Deep Learning Weekly: Self-Supervised Learning Deep Dive
An introduction to self-supervised learning, a recent technique which has the potential to radically change how we build ML models
Today, we send you our third deep dive! Our aim is to provide a precise examination of a given topic. Today we dive into self-supervised learning, a recent technique aiming to apply supervised learning methods to an unlabeled dataset.
We give a technical description of the field, an overview of its main applications as of today, and we show how it could significantly impact how we build ML models in the future.
Self-Supervised Learning: What is it About?
Using supervised learning, we are able to build ML models which perform exceptionally well on certain complex tasks, such as language translation or image classification. Training those models requires large-scale labeled datasets, containing several millions or billions data points. Building datasets at this scale may be a time-consuming, expensive and error prone step. Also, this may be the key issue in areas where high-quality data is scarce, like healthcare.
Over the last years, transfer learning has emerged as a reference technique to solve part of this issue. The idea is to start from a pre-trained model solving a problem similar to the target problem. Transfer learning has deeply impacted how we build ML models in many fields, and today, very few people train computer vision or natural language processing models from scratch. However, transfer learning is only part of the solution, in particular when the target problem is too specific.
Self-supervised learning is an emerging solution to these limitations, eliminating the necessity of data labeling. The technology started to gain more interest by 2018, and there is an increasing trend since then. It is often compared to unsupervised learning in that it doesn't need a labeled dataset. We think that this technique does not have the popularity it deserves, hence we’ve decided to write a deep dive on it.
Self-Supervised Learning: a Technical Description
The goal of self-supervised learning is to eliminate the necessity of building a labeled dataset to solve a learning task. Instead, the learning model trains itself by using labels that are naturally part of the data. For example, if one wants to train a model able to colorize black and white images, one can automatically build a training dataset formed with color images and the corresponding black and white images, without any need for human labeling. This is a use-case where self-supervised learning is an obvious solution to solve the problem.

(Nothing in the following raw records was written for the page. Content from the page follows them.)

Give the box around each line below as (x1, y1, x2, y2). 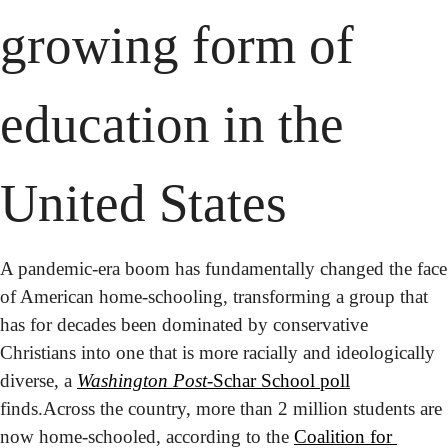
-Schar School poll (207, 369, 350, 391)
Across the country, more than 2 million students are (43, 397, 442, 419)
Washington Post (77, 369, 207, 391)
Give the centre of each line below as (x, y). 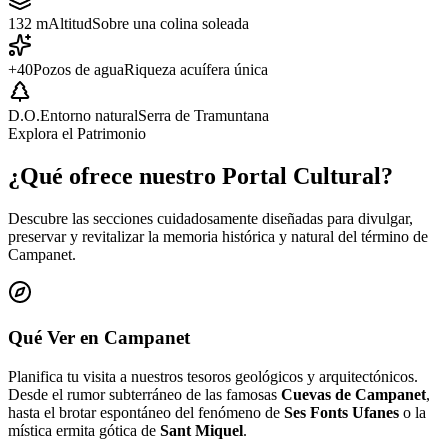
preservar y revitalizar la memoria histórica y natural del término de (218, 237)
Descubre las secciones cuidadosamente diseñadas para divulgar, (210, 219)
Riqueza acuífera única (196, 70)
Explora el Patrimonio (77, 134)
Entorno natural (89, 116)
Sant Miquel (201, 430)
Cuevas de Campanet (353, 394)
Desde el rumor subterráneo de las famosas (144, 394)
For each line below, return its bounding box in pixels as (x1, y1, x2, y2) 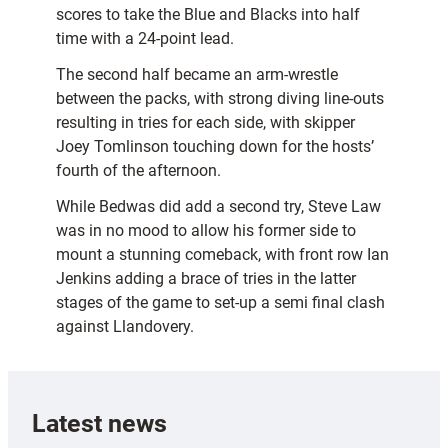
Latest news (32, 408, 167, 438)
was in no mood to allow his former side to (56, 221, 356, 241)
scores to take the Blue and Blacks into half (56, 5, 360, 25)
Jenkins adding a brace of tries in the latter (56, 269, 356, 289)
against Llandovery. (56, 317, 194, 337)
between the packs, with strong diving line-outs (56, 89, 384, 109)
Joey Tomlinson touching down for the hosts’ (56, 137, 374, 157)
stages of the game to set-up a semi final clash (56, 293, 385, 313)
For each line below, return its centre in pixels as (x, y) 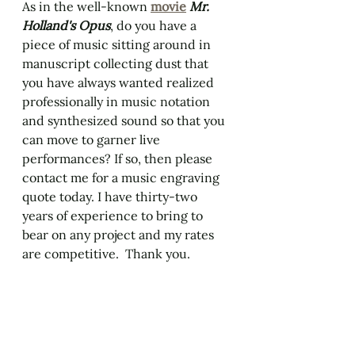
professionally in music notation (118, 101)
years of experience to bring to (114, 216)
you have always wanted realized (120, 82)
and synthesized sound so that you (125, 120)
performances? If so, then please (119, 158)
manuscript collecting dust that (117, 63)
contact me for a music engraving (122, 177)
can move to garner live (93, 139)
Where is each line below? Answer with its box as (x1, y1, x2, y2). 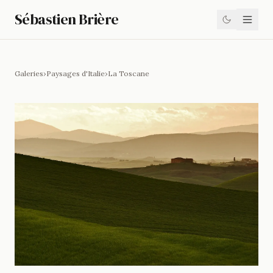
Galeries (15, 69, 43, 78)
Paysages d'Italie (46, 69, 105, 78)
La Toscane (108, 69, 149, 78)
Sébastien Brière (15, 9, 119, 29)
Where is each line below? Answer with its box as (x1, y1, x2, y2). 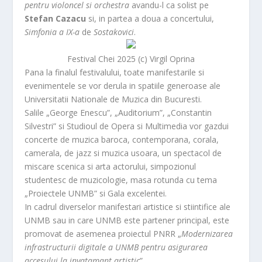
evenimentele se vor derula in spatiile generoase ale (25, 80, 221, 91)
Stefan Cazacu (25, 13, 87, 24)
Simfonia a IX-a (25, 26, 80, 37)
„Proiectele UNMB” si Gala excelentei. (25, 188, 167, 199)
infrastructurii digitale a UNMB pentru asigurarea (25, 242, 208, 253)
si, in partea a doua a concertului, (86, 13, 215, 24)
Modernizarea (181, 228, 233, 239)
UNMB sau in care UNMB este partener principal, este (25, 215, 230, 226)
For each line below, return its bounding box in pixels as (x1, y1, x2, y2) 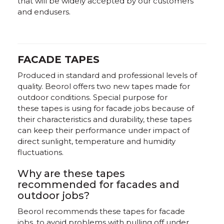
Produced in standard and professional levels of (17, 70, 197, 80)
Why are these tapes (17, 167, 125, 179)
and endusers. (17, 7, 70, 16)
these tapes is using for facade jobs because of (17, 103, 194, 113)
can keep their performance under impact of (17, 125, 189, 135)
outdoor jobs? (17, 189, 89, 201)
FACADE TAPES (17, 53, 99, 65)
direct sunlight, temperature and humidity (17, 136, 175, 146)
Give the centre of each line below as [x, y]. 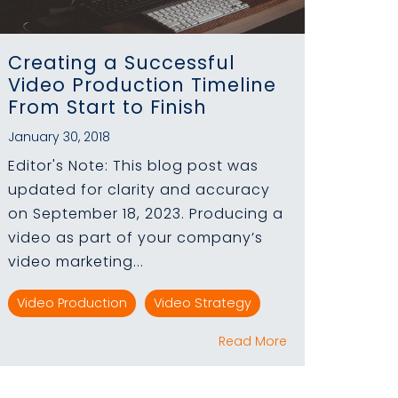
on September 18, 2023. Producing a [146, 213]
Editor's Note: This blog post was [133, 165]
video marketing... [76, 261]
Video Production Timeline [142, 84]
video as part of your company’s [135, 237]
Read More [253, 341]
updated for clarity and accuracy [139, 189]
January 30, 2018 [59, 136]
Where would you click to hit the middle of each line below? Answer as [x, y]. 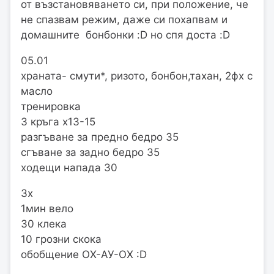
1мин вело [47, 209]
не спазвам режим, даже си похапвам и [124, 20]
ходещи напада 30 [69, 168]
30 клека [44, 224]
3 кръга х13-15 [58, 122]
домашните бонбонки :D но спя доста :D [125, 35]
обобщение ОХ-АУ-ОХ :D [84, 255]
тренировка [51, 107]
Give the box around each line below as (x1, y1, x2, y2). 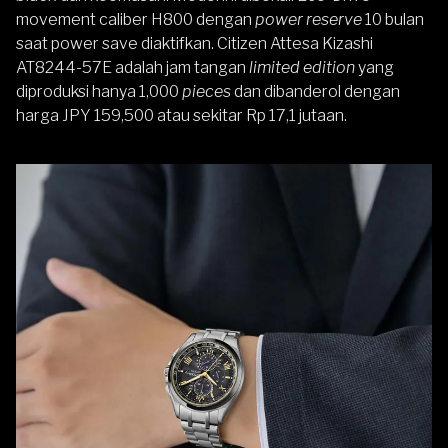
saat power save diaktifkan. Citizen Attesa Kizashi (16, 33, 373, 53)
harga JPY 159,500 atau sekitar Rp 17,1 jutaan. (16, 105, 347, 125)
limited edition (246, 57, 358, 77)
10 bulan (362, 9, 424, 29)
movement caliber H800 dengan (16, 9, 255, 29)
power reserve (255, 9, 362, 29)
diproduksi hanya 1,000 (16, 81, 182, 101)
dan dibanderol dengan (234, 81, 400, 101)
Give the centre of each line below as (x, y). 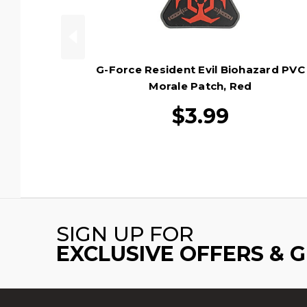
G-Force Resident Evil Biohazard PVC (200, 69)
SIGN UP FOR (125, 234)
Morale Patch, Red (200, 86)
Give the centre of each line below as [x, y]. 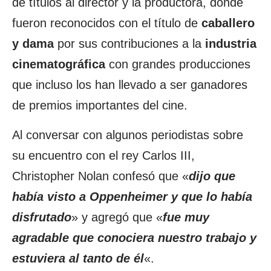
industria [231, 44]
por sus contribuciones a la [129, 44]
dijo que [212, 176]
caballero [228, 23]
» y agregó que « [117, 217]
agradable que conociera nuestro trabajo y [134, 238]
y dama [33, 44]
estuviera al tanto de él [78, 258]
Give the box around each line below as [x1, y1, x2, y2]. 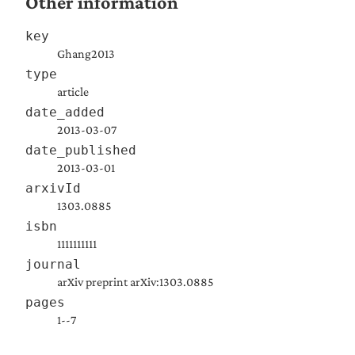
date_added [25, 104, 105, 120]
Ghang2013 [57, 46, 115, 60]
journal [25, 256, 81, 272]
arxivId [25, 180, 81, 196]
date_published [25, 142, 136, 158]
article [57, 84, 89, 98]
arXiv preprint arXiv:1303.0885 [57, 274, 214, 288]
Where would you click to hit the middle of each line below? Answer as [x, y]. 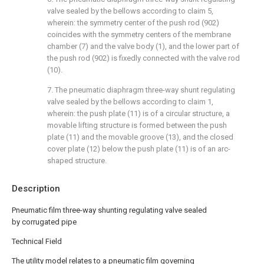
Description [36, 189]
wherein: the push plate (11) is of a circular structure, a [138, 113]
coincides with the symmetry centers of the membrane [139, 34]
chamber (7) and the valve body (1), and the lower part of [143, 46]
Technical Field [37, 241]
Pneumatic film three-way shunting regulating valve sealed [109, 210]
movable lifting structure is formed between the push [137, 125]
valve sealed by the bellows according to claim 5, [130, 11]
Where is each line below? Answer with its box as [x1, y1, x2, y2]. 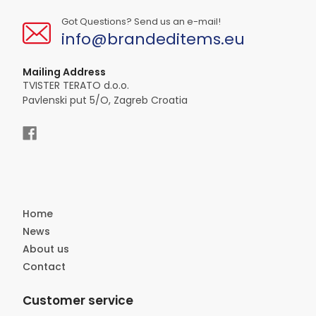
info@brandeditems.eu [61, 28, 245, 50]
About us [22, 242, 69, 256]
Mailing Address [22, 65, 106, 79]
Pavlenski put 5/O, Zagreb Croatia [22, 93, 188, 107]
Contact [22, 260, 66, 274]
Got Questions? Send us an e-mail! [61, 15, 221, 28]
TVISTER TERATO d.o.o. [22, 78, 129, 92]
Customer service [22, 292, 133, 309]
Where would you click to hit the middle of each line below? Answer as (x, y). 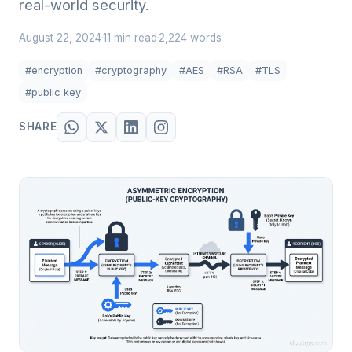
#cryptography (131, 71)
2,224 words (190, 38)
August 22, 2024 (60, 38)
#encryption (54, 71)
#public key (53, 92)
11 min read (130, 38)

In some other situations, self-supervised learning is not used to solve the target problem, but it is used instead to learn useful features by making predictions on some task which does not need human labeling. Those tasks are called pretext tasks, while the target problem is called the downstream task. For example, in NLP applications, a common pretext task is to learn word embeddings by filling the blanks in sentences, and the embeddings are then used to solve a downstream task (for example language translation).
It is important to remember at this stage the main challenge self-supervised learning will face in its development: defining and solving pretext tasks is an additional step which requires qualified time and computing resources compared to a traditional supervised learning framework.
The Main Applications
Whatever the field, the first question to answer when doing self-supervised learning is: “What pretext task should I use to learn useful features from my unlabeled dataset?”.
The first field where this technique has been used extensively, sometimes without calling it by its name, is Natural Language Processing. A common pretext task, introduced in the Word2Vec paper to learn word embeddings, is to predict a word in a sentence using the words around. This post on applications of self-supervised learning for NLP presents other pretext tasks commonly used, like sentence permutation or sentence order prediction.
Applications of self-supervised learning for computer vision tasks have been introduced more recently and show very promising early results. This interesting course, this paper or this shorter post give an overview of the pretext tasks usually defined in computer vision and of the early results at this point. The pretext tasks usually defined include the following:
Colorization of black and white images
An image is split into smaller patches, and the task is to predict a patch given the patches around, or to reorder the patches
Placing frames in the right order in a video
FAIR (Facebook AI Research) is particularly active on this topic and has released a library for state-of-the-art self-supervised learning, whose underlying concepts are wonderfully introduced in this lecture. Also, the application of self-supervised learning to train transformer architectures for computer vision has been the focus of recent work, as those architectures need huge training datasets. Finally, self-supervised learning is successfully applied for healthcare applications where data scarcity is the main limiting factor.
Conclusion and Perspectives
We introduced this deep dive by stating that supervised learning enables us to build accurate systems solving diverse tasks, mainly in NLP and computer vision. As of today, the bottleneck of this approach is the need for always bigger datasets, often requiring manual data labeling. Also, this approach comes up with very specialized AI systems solving narrow tasks.
Self-supervised learning steps in at this point: it automatically generates labels from any unlabeled dataset and lets the machine come up with a solution without any human interference. It may be a step towards building more generalist AI models more similar to how human intelligence works.
Also, self-supervised learning is one of several methods aiming to make the most of unlabeled data, including for example semi-supervised learning, active learning or weakly supervised learning.